The following commit(s) were added to refs/heads/master by this push:
     new 34ab617083c1 [SPARK-55492][SQL][SS] Validate that eventTime in 
withWatermark is top-level column
34ab617083c1 is described below

commit 34ab617083c17c0ccdff720554e8eaad0a663061
Author: Dmytro Fedoriaka <[email protected]>
AuthorDate: Fri Feb 20 11:15:07 2026 +0900

    [SPARK-55492][SQL][SS] Validate that eventTime in withWatermark is 
top-level column
    
    ### What changes were proposed in this pull request?
    
    Validate that eventTime in withWatermark is top-level column.
    
    The validation is behind a config flag 
"spark.sql.streaming.validateEventTimeWatermarkColumn", which is true by 
default.
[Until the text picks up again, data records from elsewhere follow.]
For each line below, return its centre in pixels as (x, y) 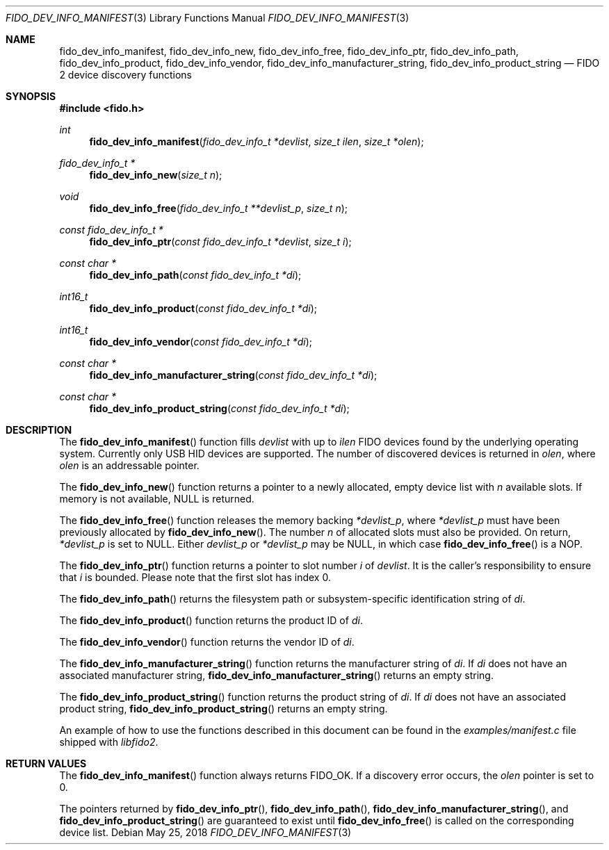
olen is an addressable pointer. (129, 465)
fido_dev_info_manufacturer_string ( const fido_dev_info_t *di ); (233, 375)
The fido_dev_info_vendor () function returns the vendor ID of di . (207, 642)
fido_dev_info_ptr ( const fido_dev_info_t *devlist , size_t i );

It can be set to "false" to disable this validation.
    
    ### Why are the changes needed?
    
    Currently passing nested field to withWatermark results in an internal 
error.
    
    ### Does this PR introduce _any_ user-facing change?
    
    No.
    
    ### How was this patch tested?
    
    Added a unit test.
    
    ### Was this patch authored or co-authored using generative AI tooling?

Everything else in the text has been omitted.